* [Records from a data source]:
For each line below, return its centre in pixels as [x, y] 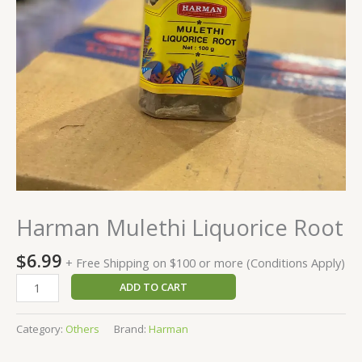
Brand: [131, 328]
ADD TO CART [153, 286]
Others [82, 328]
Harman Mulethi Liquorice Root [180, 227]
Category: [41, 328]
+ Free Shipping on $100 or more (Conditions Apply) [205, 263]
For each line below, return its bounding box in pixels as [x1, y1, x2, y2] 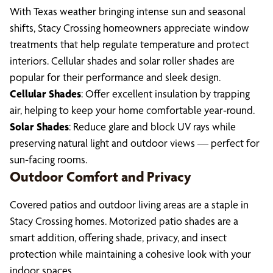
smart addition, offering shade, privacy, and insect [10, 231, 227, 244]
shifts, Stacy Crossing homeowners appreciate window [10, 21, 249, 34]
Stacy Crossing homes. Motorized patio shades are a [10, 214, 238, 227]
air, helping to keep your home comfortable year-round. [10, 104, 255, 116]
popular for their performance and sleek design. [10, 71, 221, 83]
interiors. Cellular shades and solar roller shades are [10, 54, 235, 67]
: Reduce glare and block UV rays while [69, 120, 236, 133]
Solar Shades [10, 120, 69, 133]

* * *

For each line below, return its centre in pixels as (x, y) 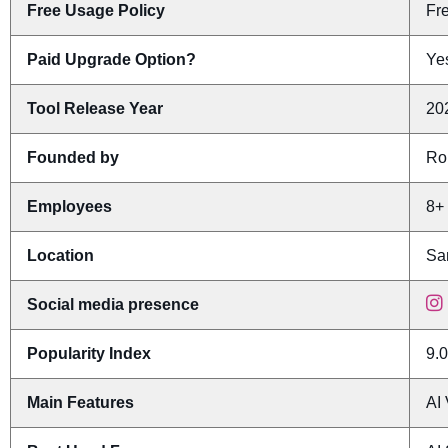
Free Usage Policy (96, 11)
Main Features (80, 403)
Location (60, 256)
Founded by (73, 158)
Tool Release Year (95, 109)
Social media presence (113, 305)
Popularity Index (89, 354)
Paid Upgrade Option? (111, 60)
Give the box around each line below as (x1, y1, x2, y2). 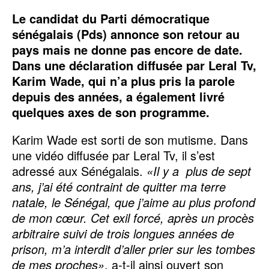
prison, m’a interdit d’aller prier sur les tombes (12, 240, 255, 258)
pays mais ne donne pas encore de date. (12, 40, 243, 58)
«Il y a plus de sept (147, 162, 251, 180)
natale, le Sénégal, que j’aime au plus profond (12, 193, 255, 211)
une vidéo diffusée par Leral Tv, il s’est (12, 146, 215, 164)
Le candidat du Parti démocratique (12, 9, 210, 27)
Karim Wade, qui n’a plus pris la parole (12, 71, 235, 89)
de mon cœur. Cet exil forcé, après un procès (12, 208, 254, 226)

==

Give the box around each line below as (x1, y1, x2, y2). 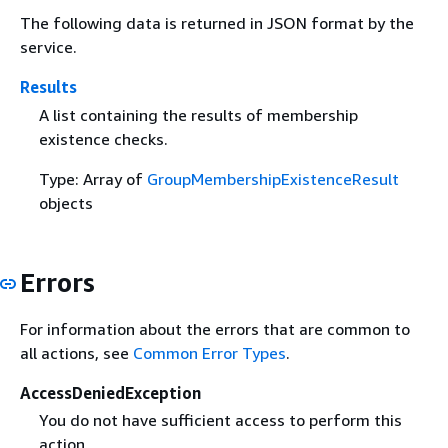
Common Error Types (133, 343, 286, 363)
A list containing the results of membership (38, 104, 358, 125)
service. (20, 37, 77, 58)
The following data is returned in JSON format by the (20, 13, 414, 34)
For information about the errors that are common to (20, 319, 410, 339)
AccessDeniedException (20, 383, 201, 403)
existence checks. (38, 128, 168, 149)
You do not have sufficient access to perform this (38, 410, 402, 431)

* [YOUR ASSIGNMENT]: Above are the records; restate exactly the lines from the one containing "Founded by (73, 158)" through the one containing "natale, le Sénégal, que", keeping pictures out.

* [ANSWER TO THIS PROBLEM]:
Founded by (73, 158)
Tool Release Year (95, 109)
Social media presence (113, 305)
Popularity Index (89, 354)
Paid Upgrade Option? (111, 60)
Give the box around each line below as (x1, y1, x2, y2). 
prison, m’a interdit d’aller prier sur les tombes (12, 240, 255, 258)
pays mais ne donne pas encore de date. (12, 40, 243, 58)
«Il y a plus de sept (147, 162, 251, 180)
natale, le Sénégal, que j’aime au plus profond (12, 193, 255, 211)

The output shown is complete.